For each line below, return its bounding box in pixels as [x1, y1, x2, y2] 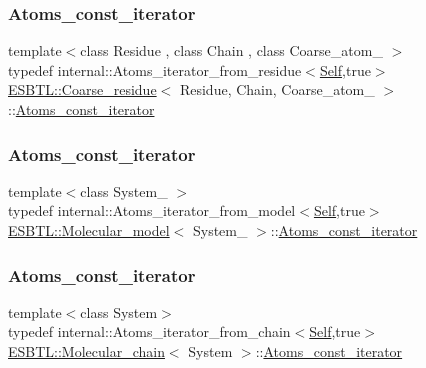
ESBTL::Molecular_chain [8, 341, 165, 361]
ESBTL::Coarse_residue [8, 79, 157, 100]
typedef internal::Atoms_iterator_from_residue [8, 59, 302, 80]
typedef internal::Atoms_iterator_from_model [8, 200, 296, 221]
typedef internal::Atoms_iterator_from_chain [8, 321, 291, 342]
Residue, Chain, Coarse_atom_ [179, 79, 375, 100]
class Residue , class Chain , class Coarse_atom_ [80, 40, 383, 61]
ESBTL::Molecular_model [8, 220, 170, 240]
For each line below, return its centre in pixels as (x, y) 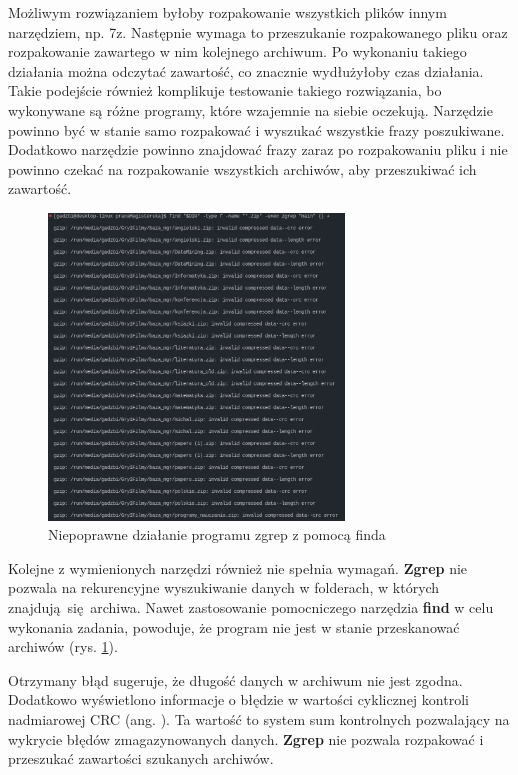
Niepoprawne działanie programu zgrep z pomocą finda (217, 534)
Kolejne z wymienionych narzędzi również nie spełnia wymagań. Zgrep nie (238, 567)
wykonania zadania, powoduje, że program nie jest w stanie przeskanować (234, 626)
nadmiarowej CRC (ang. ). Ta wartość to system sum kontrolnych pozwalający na (259, 718)
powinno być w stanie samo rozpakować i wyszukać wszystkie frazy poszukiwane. (256, 129)
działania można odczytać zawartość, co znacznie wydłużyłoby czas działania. (246, 70)
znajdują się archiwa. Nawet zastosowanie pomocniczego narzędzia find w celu (251, 607)
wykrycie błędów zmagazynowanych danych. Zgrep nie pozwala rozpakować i (246, 738)
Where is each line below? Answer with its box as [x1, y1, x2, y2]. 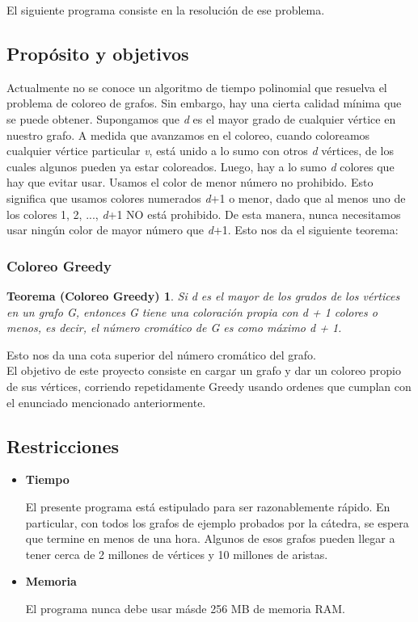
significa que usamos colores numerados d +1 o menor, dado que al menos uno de [6, 189, 406, 206]
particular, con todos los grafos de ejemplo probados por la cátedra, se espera [25, 514, 409, 531]
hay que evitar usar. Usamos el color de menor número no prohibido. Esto [6, 174, 374, 191]
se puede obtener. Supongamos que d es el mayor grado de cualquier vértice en [6, 110, 396, 127]
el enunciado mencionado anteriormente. [6, 393, 206, 410]
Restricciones [6, 433, 120, 458]
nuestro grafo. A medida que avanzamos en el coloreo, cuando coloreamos [6, 126, 370, 143]
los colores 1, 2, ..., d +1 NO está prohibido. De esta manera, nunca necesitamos [6, 205, 401, 222]
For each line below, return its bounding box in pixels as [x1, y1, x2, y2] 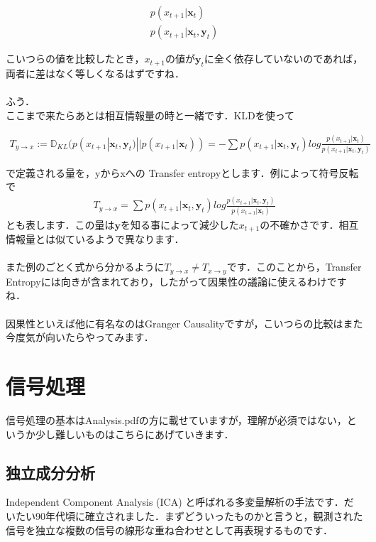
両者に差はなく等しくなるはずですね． [6, 65, 184, 80]
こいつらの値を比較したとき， [6, 51, 145, 66]
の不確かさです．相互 [260, 217, 359, 232]
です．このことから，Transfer [226, 259, 362, 274]
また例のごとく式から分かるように [6, 259, 165, 274]
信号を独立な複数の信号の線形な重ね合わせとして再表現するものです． [6, 522, 333, 537]
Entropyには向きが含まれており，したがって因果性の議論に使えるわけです [6, 273, 347, 288]
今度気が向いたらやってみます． [6, 330, 154, 345]
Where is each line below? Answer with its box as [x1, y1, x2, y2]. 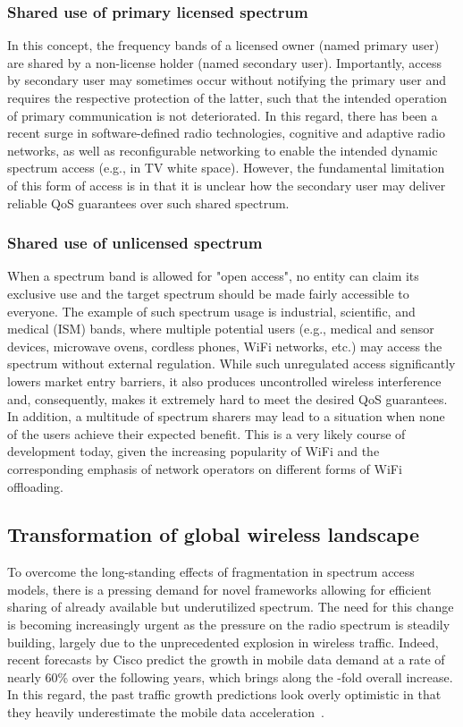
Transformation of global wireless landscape [7, 520, 420, 548]
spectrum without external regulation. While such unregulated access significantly [7, 354, 456, 373]
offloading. [7, 477, 64, 495]
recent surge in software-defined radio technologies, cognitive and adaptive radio [7, 123, 446, 142]
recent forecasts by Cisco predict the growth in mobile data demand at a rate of [7, 650, 445, 669]
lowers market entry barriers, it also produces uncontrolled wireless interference [7, 371, 442, 390]
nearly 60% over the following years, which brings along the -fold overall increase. [7, 667, 453, 686]
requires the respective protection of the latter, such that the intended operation [7, 89, 448, 106]
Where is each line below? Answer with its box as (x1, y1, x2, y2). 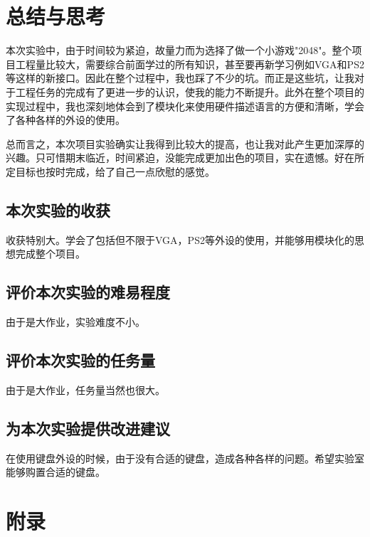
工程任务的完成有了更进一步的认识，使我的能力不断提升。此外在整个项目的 (15, 84, 364, 99)
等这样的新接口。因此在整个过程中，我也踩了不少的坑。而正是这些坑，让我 (6, 70, 354, 85)
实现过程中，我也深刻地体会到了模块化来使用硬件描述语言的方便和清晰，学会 (6, 98, 364, 113)
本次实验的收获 (6, 198, 110, 220)
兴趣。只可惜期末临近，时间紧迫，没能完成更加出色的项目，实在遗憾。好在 (6, 150, 354, 165)
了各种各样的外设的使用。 (6, 112, 125, 127)
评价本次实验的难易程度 (6, 281, 170, 303)
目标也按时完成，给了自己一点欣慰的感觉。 (15, 164, 215, 179)
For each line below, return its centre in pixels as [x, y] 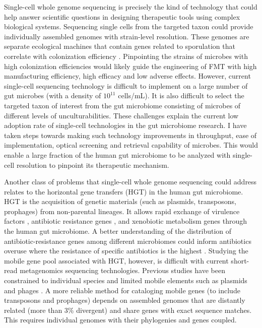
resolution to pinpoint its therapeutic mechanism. [93, 165]
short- [240, 260]
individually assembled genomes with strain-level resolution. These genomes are [127, 36]
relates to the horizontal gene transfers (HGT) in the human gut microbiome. [124, 191]
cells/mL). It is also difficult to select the [181, 95]
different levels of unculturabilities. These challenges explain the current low [121, 115]
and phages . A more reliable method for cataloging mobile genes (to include [122, 290]
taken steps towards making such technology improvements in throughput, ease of [130, 135]
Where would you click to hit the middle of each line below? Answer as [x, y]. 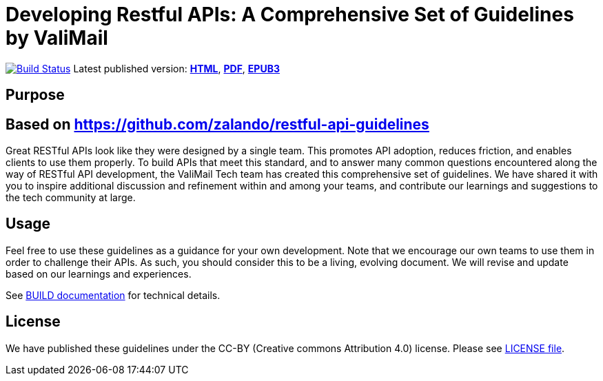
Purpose [35, 95]
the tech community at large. [71, 198]
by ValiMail [57, 38]
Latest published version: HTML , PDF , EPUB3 [176, 68]
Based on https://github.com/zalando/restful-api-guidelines [217, 124]
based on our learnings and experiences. [99, 274]
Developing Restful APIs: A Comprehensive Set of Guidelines [290, 14]
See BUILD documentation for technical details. [113, 295]
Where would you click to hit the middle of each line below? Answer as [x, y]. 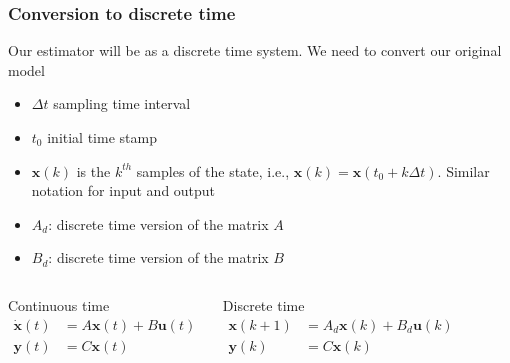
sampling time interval [122, 103]
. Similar [463, 170]
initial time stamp [102, 137]
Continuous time [59, 304]
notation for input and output [123, 190]
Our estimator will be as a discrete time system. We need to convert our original [255, 50]
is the [93, 170]
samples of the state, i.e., [213, 170]

........

About this task:
In the material above, one part opens with the line containing "wykrycie błędów zmagazynowanych" and closes with the line containing "Restricciones [6, 433, 120, 458]". Write out that part exactly and skip its pictures.

Exercise answer:
wykrycie błędów zmagazynowanych danych. Zgrep nie pozwala rozpakować i (246, 738)
Where is each line below? Answer with its box as [x1, y1, x2, y2]. 
significa que usamos colores numerados d +1 o menor, dado que al menos uno de [6, 189, 406, 206]
particular, con todos los grafos de ejemplo probados por la cátedra, se espera [25, 514, 409, 531]
hay que evitar usar. Usamos el color de menor número no prohibido. Esto [6, 174, 374, 191]
se puede obtener. Supongamos que d es el mayor grado de cualquier vértice en [6, 110, 396, 127]
el enunciado mencionado anteriormente. [6, 393, 206, 410]
Restricciones [6, 433, 120, 458]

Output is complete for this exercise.